**AIM OF THE TASK:** Within the records that follow, find every line containing the string "Industries". Copy those lines.

**ENTRIES SUPPLIED:**
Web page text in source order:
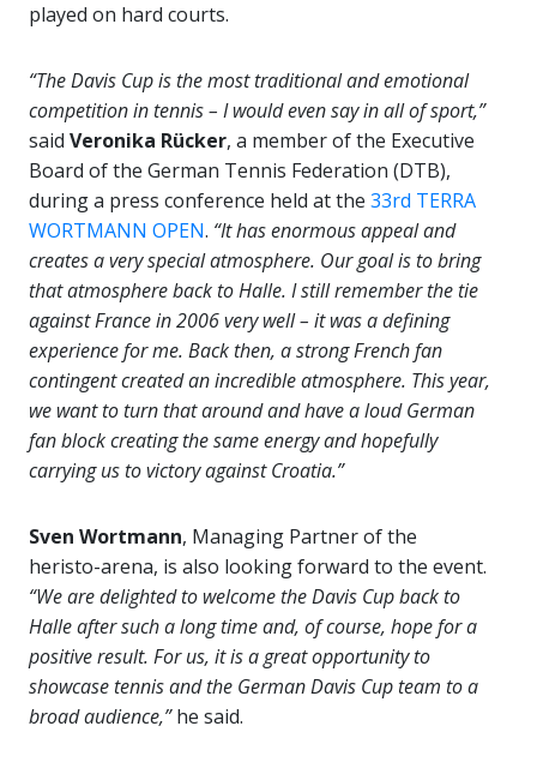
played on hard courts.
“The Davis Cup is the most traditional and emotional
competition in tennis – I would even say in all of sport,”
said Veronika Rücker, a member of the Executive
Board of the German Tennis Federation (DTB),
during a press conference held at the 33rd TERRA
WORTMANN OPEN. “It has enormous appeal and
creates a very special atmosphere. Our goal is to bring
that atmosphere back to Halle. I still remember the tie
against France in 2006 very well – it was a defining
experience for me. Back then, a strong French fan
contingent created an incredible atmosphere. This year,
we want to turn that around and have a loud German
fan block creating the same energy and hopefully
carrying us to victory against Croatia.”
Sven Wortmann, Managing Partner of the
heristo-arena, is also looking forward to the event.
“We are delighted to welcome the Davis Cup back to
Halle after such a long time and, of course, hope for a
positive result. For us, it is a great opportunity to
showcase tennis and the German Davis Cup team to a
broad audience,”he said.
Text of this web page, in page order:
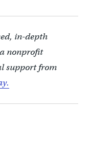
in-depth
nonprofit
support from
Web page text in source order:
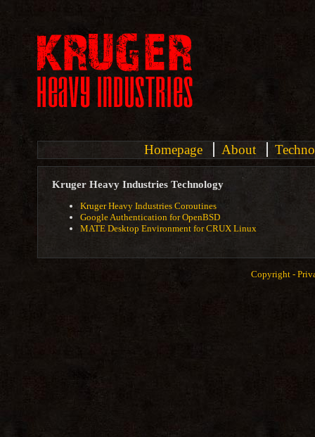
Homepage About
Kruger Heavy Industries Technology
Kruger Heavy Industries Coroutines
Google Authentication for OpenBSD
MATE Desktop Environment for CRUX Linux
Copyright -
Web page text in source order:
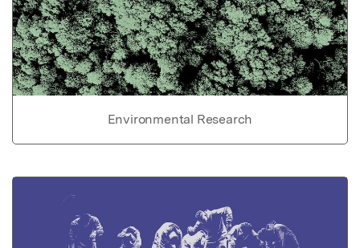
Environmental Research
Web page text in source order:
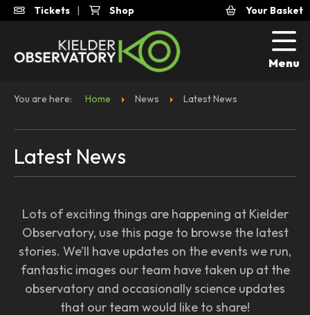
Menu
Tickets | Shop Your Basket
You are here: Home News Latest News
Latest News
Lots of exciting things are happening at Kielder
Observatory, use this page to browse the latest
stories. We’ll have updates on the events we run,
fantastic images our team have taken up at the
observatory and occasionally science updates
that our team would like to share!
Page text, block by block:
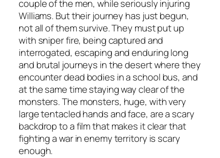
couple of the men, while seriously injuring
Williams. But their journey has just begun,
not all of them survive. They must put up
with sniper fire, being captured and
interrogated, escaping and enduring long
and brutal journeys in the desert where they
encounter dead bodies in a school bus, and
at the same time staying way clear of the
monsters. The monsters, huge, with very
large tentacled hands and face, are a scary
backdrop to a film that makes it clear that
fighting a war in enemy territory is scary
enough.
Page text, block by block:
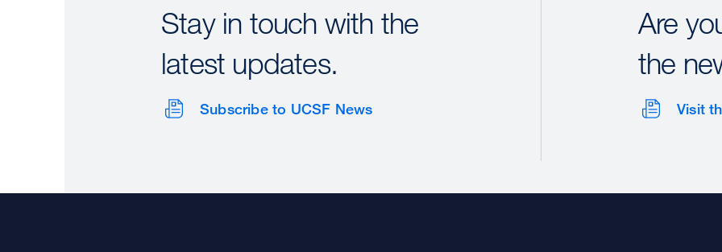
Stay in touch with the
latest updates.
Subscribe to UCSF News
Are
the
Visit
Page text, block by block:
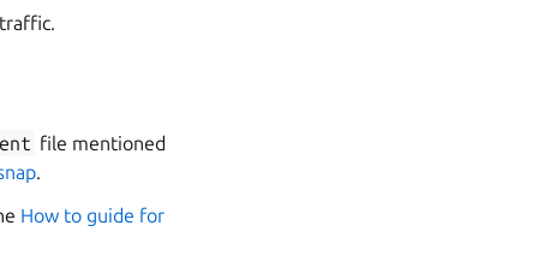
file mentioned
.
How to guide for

**RESPONSE AREA:**
Kruger Heavy Industries Technology
Kruger Heavy Industries Coroutines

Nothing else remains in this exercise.